A pegadinha da banca está em trocar a definição de choque séptico (que exige lactato > 2 mmol/L) e em afirmar que a noradrenalina não é a primeira escolha — quando na verdade ela é a droga preferencial. Também explora a confusão entre cristaloide balanceado e solução hipertônica, e entre corticoides universais versus seletivos.

Guarde o tripé que define choque séptico: hipotensão refratária a volume + necessidade de vasopressor + lactato > 2 mmol/L. É exatamente esse tripé que separa a alternativa correta das demais.

Alternativa A — ✅ Correta ⟵ GABARITO

A definição de choque séptico exige hipotensão persistente (PAM < 65 mmHg) que não responde à expansão volêmica adequada, necessidade de vasopressores para manter PAM ≥ 65 mmHg e lactato sérico > 2 mmol/L (ou > 18 mg/dL). O enunciado descreve exatamente esse cenário: paciente com pneumonia, recebeu 30 mL/kg de cristaloide, permaneceu hipotenso, iniciou noradrenalina e tem lactato de 5 mmol/L. A alternativa espelha a definição vigente.

Alternativa B — ❌ Incorreta

A noradrenalina é a droga vasopressora de primeira escolha no choque séptico, por ser a mais segura e eficaz. Embora tenha efeito vasoconstritor, o risco de isquemia periférica não contraindica seu uso; pelo contrário, ela é recomendada como primeira linha. A alternativa inverte a recomendação.

Alternativa C — ❌ Incorreta

Corticoides em baixa dose (hidrocortisona 200 mg/dia) são indicados apenas em pacientes com choque séptico refratário a vasopressores e fluidos, não em todos os pacientes desde o diagnóstico inicial. O uso universal não é recomendado e pode causar efeitos adversos sem benefício.

Alternativa D — ❌ Incorreta

A expansão volêmica inicial deve ser feita com cristaloide isotônico (preferencialmente balanceado, como Ringer Lactato), na dose de 30 mL/kg. Solução salina hipertônica a 7,5% não é recomendada para ressuscitação volêmica no choque séptico; seu uso é restrito a situações específicas, como trauma cranioencefálico, e não faz parte do protocolo de sepse.

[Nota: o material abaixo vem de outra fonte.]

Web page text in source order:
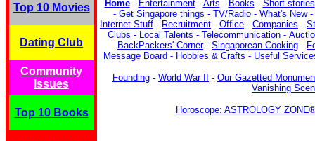
Top 10 Movies
Dating Club
Community
Issues
Top 10 Books
Home- Entertainment- Arts - Books - Short stories
- Get Singapore things - TV/Radio - What's New-
Internet Stuff - Recruitment - Office - Companies -
Clubs - Local Talents - Telecommunication-
BackPackers' Corner- Singaporean Cooking -
Message Board - Hobbies & Crafts - Useful
Founding - World War II - Our Gazetted
Vanishing
Horoscope: ASTROLOGY
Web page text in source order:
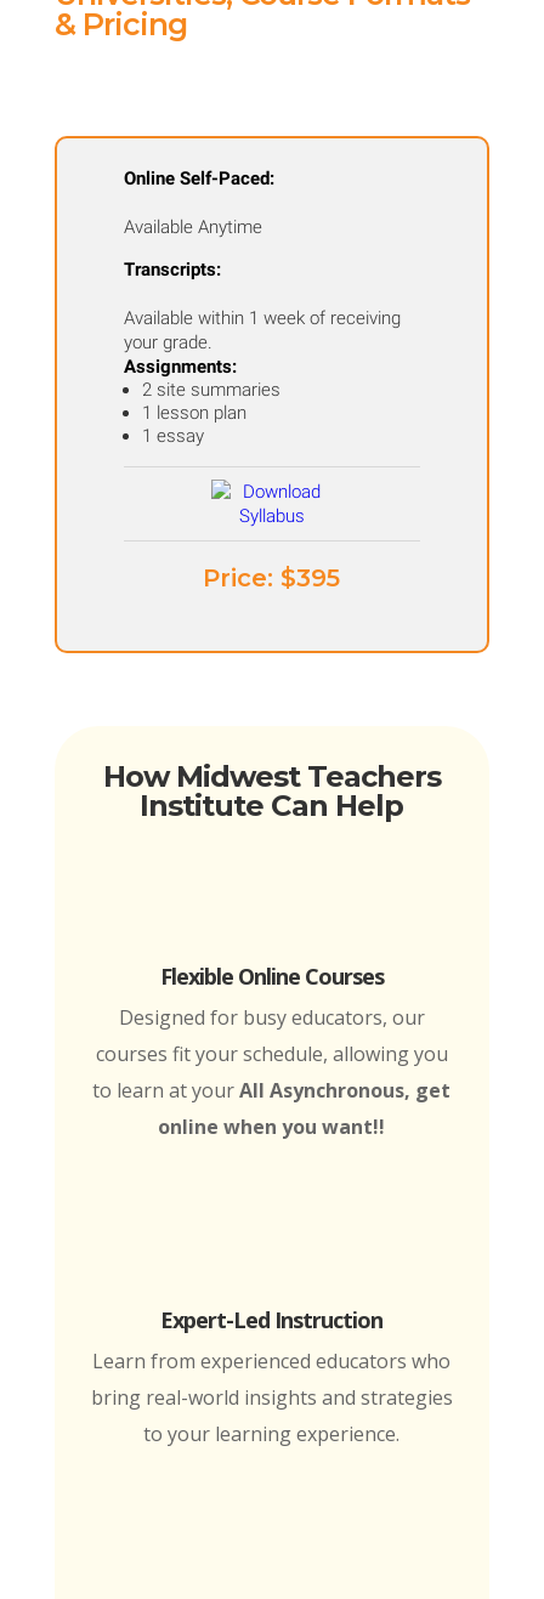
Field
quantity
& Pricing
Online Self-Paced:
Available Anytime
Transcripts:
Available within 1 week of receiving
your grade.
Assignments:
2 site summaries
1 lesson plan
1 essay
Price: ​$395
How Midwest Teachers
Institute Can Help
Flexible Online Courses
Designed for busy educators, our
courses fit your schedule, allowing you
to learn at yourAll Asynchronous, get
online when you want!!
Expert-Led Instruction
Learn from experienced educators who
bring real-world insights and strategies
to your learning experience.

Alternativa E — ❌ Incorreta

O objetivo inicial de reanimação não é manter a saturação venosa central ≥ 80%. Os alvos incluem PAM ≥ 65 mmHg, débito urinário > 0,5 mL/kg/h e melhora do lactato. A SvO2 ≥ 70% era um alvo de protocolos antigos (Early Goal-Directed Therapy), mas não é mais recomendado como meta obrigatória; o valor de 80% não é um alvo estabelecido.